Like the Avoiders, Engagers are also ruled by anxiety and fear, but instead of retreating, they push back in anger, insistent on never allowing anyone to hurt them again. Even the smallest slights can be viewed as interrogations, challenges, or debates. And while not all Engagers are violent or abusive, they are all stubborn and find compromise dangerous to their egos. They often insist on being right, have a strong allegiance to what is “true,” and frequently rely on logic to prove their point. This provides them with an almost impenetrable armor of force of will, moral superiority, and razor-sharp insight that is devoid of emotion.

Unlike the Avoiders, however, they are not uncomfortable standing in the gale of conflict. They often feed off of the energy and find an adrenaline rush in the pursuit of winning (not resolving) the argument. To bend, like the Avoiders, would be an extreme act of vulnerability, even if it did not suggest a retreat. It is often perceived as threatening future harm to their selves and often hinders them from learning the art of picking one’s battles.

THE GOOD NEWS IS … If an Engager can learn to add wisdom and selfless love to his repertoire, he can learn to discern which conflicts require engaging as well as how to resolve conflicts with his partner in an intimate, caring, and mutually beneficial way. Stubbornness, truth, and logic can be great tools but only create masterpieces in the hands of someone who is protecting his relationship more than himself.



Remember that kid in your elementary school (or maybe in your home) who loved to play the repeating game? You’d say something. They’d parrot it back. You’d say, “Stop copying me!” They’d say, “Stop copying me!” You’d try ignoring them and walk away. But the little thespian would just follow you and mimic your walk.

Yeah. You remember him now, don’t you? (It was usually a “him,” wasn’t it?)

That was the kid who annoyed you so severely you felt forced to choose between pulling your hair out or pounding him into submission.

Well, that little kid was your first introduction to what it is like to live with a Persister.

Ironically, the Persister could also be called the Shapeshifter, because he has three potential ways of expressing himself and he can be any one of the following, depending on the situation.

First, a Persister can be the person who latches onto an argument like a bulldog. Once their strong jaws have tasted the blood of an argument, they refuse to let go. You may try to walk away or to defuse the conversation, but like the child who mimicked you, this type of Persister always equates victory with having the last word. They perceive the point vs counterpoint exchange in a conflict as a battle for authority or power. Perhaps more than any other style, this person hates to concede anything in a conflict. Such an act would level the invisible balance that holds each person’s comments and would create an equality between the two people that this Persister cannot abide. In his/her mind, the clearest path to victory is to state “one more thing,” which sways the balance in their direction but often frustrates their partner to madness. As the partner tries to leave the room, the Persister will often follow them from one place to another (even via texting, if the partner has temporarily left the home) and hurl departing comments like spears. After they’ve calmed down this type usually recognizes their mistakes and switches from persisting towards winning to persisting towards reconciliation. But in the time it takes for this to occur, their partner has erected a wall around their heart, making the process of reconciliation both laborious and demanding.

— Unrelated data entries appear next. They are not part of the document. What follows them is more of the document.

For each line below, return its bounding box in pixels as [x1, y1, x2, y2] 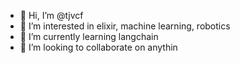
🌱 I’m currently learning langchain [19, 31, 159, 42]
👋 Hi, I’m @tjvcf [19, 10, 84, 21]
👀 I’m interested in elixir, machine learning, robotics [19, 20, 231, 32]
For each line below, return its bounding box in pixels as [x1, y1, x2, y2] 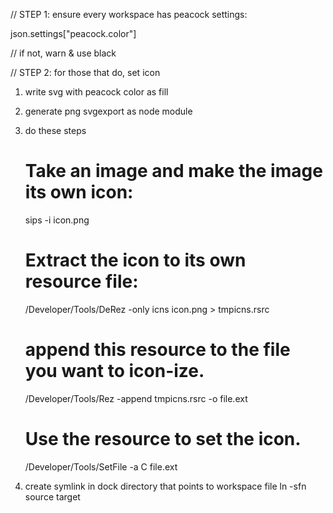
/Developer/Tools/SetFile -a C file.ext [24, 460, 178, 473]
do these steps [24, 125, 87, 136]
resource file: [24, 270, 139, 293]
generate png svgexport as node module [24, 105, 193, 117]
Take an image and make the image [24, 160, 323, 183]
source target [24, 490, 81, 503]
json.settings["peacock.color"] [10, 28, 137, 39]
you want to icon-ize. [24, 360, 205, 383]
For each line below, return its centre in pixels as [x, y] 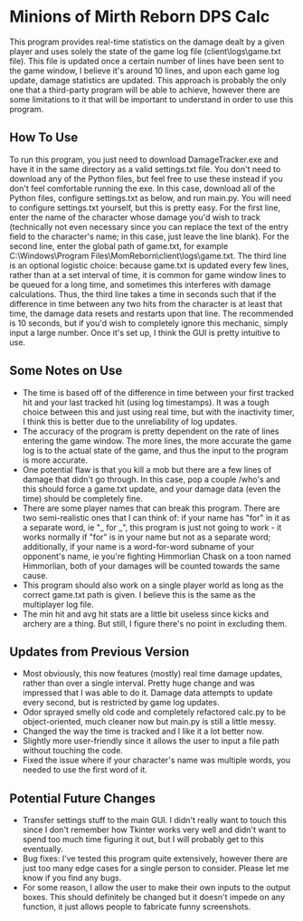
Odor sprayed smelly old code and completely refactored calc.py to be [154, 712]
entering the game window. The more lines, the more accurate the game [157, 440]
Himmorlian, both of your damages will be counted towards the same [151, 566]
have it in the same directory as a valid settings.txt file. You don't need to [145, 168]
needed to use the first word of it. [85, 770]
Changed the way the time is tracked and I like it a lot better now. [143, 732]
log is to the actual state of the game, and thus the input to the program [156, 450]
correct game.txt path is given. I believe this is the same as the [139, 594]
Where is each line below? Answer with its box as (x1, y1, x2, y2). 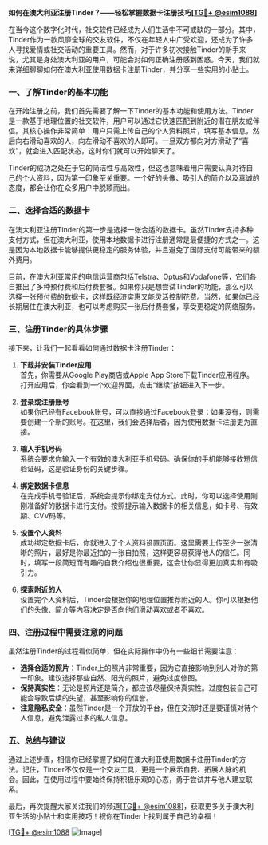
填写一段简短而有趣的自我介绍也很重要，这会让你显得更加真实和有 (33, 557, 251, 567)
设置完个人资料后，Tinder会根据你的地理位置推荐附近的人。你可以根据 (19, 594, 251, 604)
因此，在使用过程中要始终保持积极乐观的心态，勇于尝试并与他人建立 (22, 775, 246, 784)
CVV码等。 (33, 510, 70, 520)
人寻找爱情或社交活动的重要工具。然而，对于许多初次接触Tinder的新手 (8, 45, 239, 54)
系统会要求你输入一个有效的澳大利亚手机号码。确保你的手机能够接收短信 (19, 454, 258, 463)
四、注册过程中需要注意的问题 (8, 626, 124, 637)
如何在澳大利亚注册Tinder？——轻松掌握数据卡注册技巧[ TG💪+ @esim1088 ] (8, 8, 258, 17)
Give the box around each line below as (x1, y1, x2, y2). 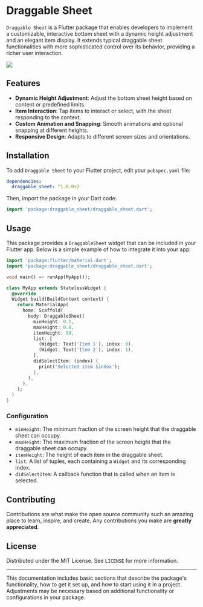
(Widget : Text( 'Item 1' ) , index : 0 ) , (38, 341, 134, 347)
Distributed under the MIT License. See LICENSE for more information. (6, 557, 178, 564)
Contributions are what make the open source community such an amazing (6, 511, 193, 518)
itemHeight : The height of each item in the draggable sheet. (14, 451, 164, 459)
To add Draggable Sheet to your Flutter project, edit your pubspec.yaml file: (6, 166, 191, 174)
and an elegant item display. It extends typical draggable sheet (6, 36, 163, 44)
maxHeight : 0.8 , (33, 324, 74, 330)
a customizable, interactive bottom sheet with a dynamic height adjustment (6, 30, 193, 37)
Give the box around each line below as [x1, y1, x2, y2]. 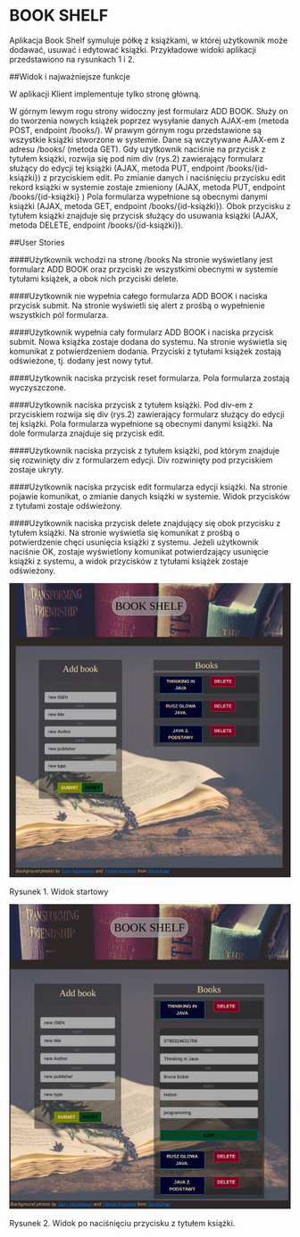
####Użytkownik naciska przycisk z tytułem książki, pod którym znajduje [9, 445, 280, 456]
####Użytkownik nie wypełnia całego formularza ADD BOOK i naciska [9, 290, 268, 301]
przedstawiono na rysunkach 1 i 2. [9, 54, 136, 64]
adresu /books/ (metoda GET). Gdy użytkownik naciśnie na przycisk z [9, 144, 266, 155]
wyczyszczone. [9, 381, 67, 393]
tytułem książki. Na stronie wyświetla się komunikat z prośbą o [9, 527, 240, 538]
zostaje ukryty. [9, 464, 64, 474]
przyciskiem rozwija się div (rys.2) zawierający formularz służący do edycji [9, 408, 285, 420]
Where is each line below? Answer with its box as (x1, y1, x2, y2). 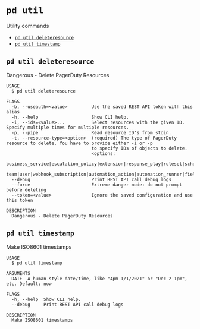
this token (6, 197, 33, 203)
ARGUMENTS (6, 270, 31, 276)
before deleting (6, 186, 46, 193)
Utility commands (6, 22, 49, 29)
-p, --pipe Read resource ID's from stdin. (11, 129, 171, 135)
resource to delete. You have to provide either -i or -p (6, 140, 153, 146)
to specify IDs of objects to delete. (91, 145, 187, 151)
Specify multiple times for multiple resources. (6, 124, 129, 131)
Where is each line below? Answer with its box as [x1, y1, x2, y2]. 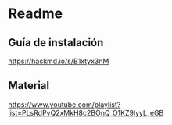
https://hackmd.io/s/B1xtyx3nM [8, 56, 109, 66]
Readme [8, 5, 63, 23]
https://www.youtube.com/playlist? [8, 99, 121, 109]
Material [8, 79, 49, 92]
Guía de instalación [8, 36, 104, 49]
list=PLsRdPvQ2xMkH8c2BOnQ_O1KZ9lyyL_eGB [8, 108, 164, 117]
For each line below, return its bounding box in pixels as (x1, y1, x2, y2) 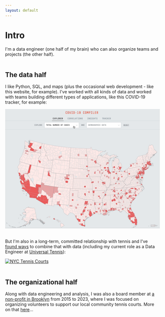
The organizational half (5, 278, 78, 286)
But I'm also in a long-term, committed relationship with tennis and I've (5, 238, 148, 244)
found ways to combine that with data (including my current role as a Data (5, 244, 155, 250)
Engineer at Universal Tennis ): (5, 249, 66, 255)
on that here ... (5, 307, 33, 313)
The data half (5, 70, 47, 79)
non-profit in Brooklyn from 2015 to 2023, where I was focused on (5, 296, 139, 302)
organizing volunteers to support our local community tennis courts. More (5, 301, 155, 307)
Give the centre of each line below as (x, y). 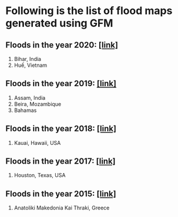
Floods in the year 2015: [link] (61, 194)
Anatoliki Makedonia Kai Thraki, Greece (62, 208)
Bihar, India (28, 59)
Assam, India (30, 97)
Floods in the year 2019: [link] (61, 84)
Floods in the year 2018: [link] (61, 129)
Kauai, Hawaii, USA (37, 143)
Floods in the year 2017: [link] (61, 162)
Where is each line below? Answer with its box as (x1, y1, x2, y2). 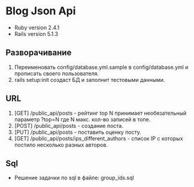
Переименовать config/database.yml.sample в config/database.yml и (14, 63, 189, 70)
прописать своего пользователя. (14, 70, 99, 77)
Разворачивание (5, 48, 72, 58)
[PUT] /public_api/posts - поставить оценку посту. (14, 128, 142, 136)
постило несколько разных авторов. (14, 141, 108, 148)
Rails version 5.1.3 (14, 30, 58, 37)
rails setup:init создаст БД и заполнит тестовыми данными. (14, 76, 165, 83)
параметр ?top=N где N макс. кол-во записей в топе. (14, 115, 151, 123)
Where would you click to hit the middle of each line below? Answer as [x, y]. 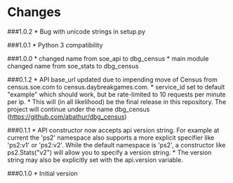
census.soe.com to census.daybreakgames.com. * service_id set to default [116, 87]
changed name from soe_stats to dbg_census [73, 66]
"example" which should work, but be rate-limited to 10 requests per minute [116, 94]
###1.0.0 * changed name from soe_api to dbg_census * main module [108, 58]
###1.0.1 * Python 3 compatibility [55, 45]
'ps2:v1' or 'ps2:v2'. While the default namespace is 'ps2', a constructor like [116, 145]
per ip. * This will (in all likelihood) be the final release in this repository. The [117, 101]
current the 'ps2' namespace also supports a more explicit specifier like [111, 138]
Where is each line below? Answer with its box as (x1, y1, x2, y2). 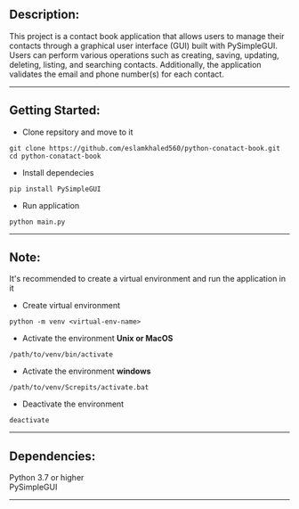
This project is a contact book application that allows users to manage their (9, 30, 285, 41)
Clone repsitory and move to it (21, 127, 133, 137)
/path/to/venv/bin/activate (9, 350, 114, 359)
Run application (21, 200, 80, 210)
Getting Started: (9, 103, 101, 119)
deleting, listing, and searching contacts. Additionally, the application (9, 59, 262, 70)
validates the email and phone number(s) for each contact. (9, 69, 224, 79)
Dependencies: (9, 448, 96, 464)
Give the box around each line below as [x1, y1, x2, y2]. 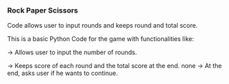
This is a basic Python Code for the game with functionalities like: [7, 35, 194, 43]
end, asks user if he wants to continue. [7, 69, 118, 78]
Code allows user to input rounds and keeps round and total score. [7, 22, 198, 30]
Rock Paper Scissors [7, 6, 78, 15]
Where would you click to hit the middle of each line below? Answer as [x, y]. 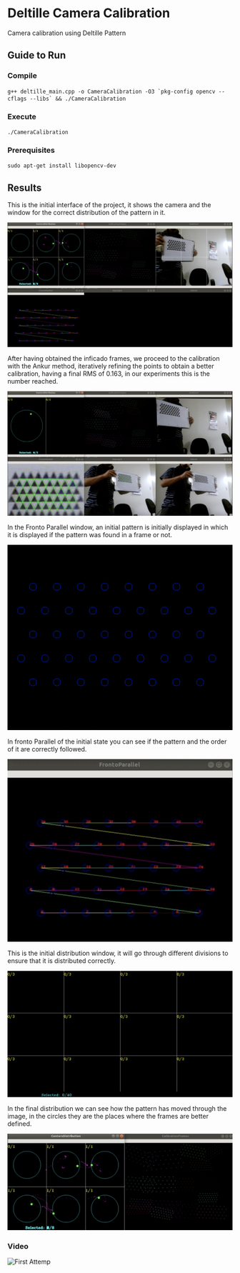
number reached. [33, 381]
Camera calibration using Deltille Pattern [67, 33]
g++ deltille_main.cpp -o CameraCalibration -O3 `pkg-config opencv [111, 91]
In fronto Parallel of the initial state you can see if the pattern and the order [117, 742]
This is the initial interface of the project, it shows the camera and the [109, 205]
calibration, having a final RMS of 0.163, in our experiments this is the [109, 374]
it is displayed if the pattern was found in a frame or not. [90, 535]
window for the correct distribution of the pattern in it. [86, 213]

The second type of Persister one can be in a marriage has nothing to do with a person’s conflict-style. This person, instead, is usually nice, hard-working, pursues excellence and holds themselves and others to high standards. They are planners, organizers, future-minded people whose love for productivity and efficiency frequently provides them with a structure for what, why, how, and when they act. They can see around the corners of life before others do, and when their warnings intersect with others’ inaction, a startling, incessant, high-pitched alarm clock rattles in their brain. Cause and effect are very important to this Persister. Their calendars are like a map in their brain for how to navigate through life, and they often have difficulty understanding why others will not assist them in keeping their mental and physical worlds clean, efficient, and “clutter-free.” Thus, they nag, nag, nag, nag, nag until finally, the other person throws up their hands in frustration and says (either to themselves or out loud), “Fine! We’ll do it your way!” Typically, this reaction confuses the Persister. They are not trying to be annoying. They are just trying to clear the pathway for a structured, organized life.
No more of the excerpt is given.